Class winner in the EE 3892 Auon Surface Runs. The Empire's best pilot met with its best equipment, a highly modified version of the standard scout 74-Z. Aratech Repulsor Company used some of the innovative technonlogy tested on the race course in later versions of the mass produced bike.

I wanted to push the proportions, making the steam-powerplant look heavy and massive compared to the car, implying a locomotive. Visibility around the power bulge was negligible to the point where I decided that the driver would use VR goggles instead of a window in the final design. Defensive hardware installed.

A near space transport ship launches over a pre-dawn Arabian desert scene while two mech field engineers take a break from re-lubing an autonomous surveyor bipedal drone.

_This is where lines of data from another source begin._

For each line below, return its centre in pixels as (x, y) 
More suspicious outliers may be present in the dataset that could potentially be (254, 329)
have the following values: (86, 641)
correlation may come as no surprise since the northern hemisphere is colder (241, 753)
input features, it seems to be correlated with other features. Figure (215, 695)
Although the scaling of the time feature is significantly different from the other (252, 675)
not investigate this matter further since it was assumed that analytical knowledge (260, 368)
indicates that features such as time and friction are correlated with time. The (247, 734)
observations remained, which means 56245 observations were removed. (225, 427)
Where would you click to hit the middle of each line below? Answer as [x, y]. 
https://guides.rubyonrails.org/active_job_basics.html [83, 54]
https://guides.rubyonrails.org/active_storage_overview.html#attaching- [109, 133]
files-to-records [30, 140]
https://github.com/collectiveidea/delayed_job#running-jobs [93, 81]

Given the theme, "Desert Future Truck," by the Agorapode sketch competition committee, I thumbnailed out dozens of ideas and possible directions. At the same time I am considering design, I am thinking about the composition and scene presented in the eventual final illustration. What is this definition of "desert?" Where is it? The original idea was a North American "Western" scene with a tall, lumbering truck with a mass metaphor referencing a 19th Century steam locomotive. Through various iterations over a course of a week and a half, the setting concept evolved. the logic of the design being something akin to a Lamboghini Cheetah for the next century, where Gandini-esque angles meet military contracted functional design. To rough out the complete scene, I added a large mech, Bedu tent and maintenance arm in the background. The sketch was roughed over with general tones and values for daytime desert. When I went to full resolution, midway through, I decided to do pre-dawn lighting.

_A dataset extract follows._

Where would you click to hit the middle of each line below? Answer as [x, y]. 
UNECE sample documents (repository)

My Concept Design Academy Class for Fall of 2016 is attentive and patient, so I was able to walk them through the entire process of a finished color illustration. Usually I have to rush through fundamentals and end up with a rough, due to time, but it was nice to present the entire process for once. Design took place "on the fly" with the focus being a discussion of using reference for color.

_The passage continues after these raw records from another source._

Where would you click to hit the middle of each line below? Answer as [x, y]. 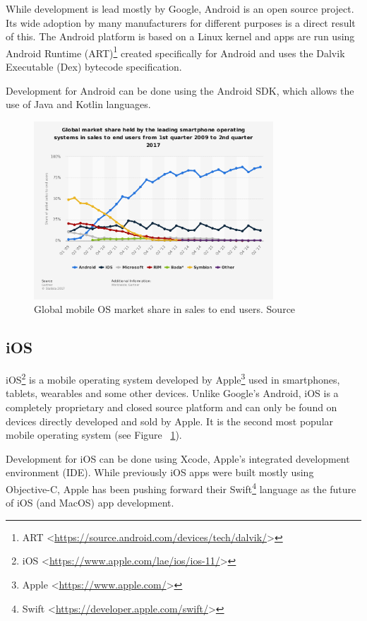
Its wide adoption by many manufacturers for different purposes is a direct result [181, 22]
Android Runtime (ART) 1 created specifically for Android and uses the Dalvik [175, 52]
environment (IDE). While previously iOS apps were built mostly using [160, 472]
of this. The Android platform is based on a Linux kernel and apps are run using [180, 36]
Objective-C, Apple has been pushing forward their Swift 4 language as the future [181, 488]
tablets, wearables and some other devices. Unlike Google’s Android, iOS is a [172, 393]
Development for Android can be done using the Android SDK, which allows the [180, 90]
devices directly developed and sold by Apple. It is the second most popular [170, 421]

In one branch of dimensional world history, there was no assassination attempt on Archduke Franz Ferdinand, and as a result, things just settled down in Europe and racing flourished during the second decade of the 20th century. GP Tens, a formula libre brought together the best automotive and aeronautical engineers of the day for insane competition where innovation was the key to winning. William F. Brickhouse, founder of Brickhouse Mining and Medical had the 17 liter V6 built for the 1915 GP Tens Cup race in Pennsylvania. Brickhouse managed third place at the Uniontown board track. In 1916, William's brother, Franklin L. Brickhouse had the car shipped to England where he intended to run at Brooklands, but the steamship rolled over in a storm and sank to the bottom of the North Atlantic. The floatation shipping crate that Franklin had designed as insurance for such an event broke loose as designed, but the crew had survival on their minds, not keeping tabs on the loose cargo. The car was never seen again. The Brickhouse brothers moved on and had success with the 1917 Brickhouse Speedliner, nearly winning the GP Tens Cup that year.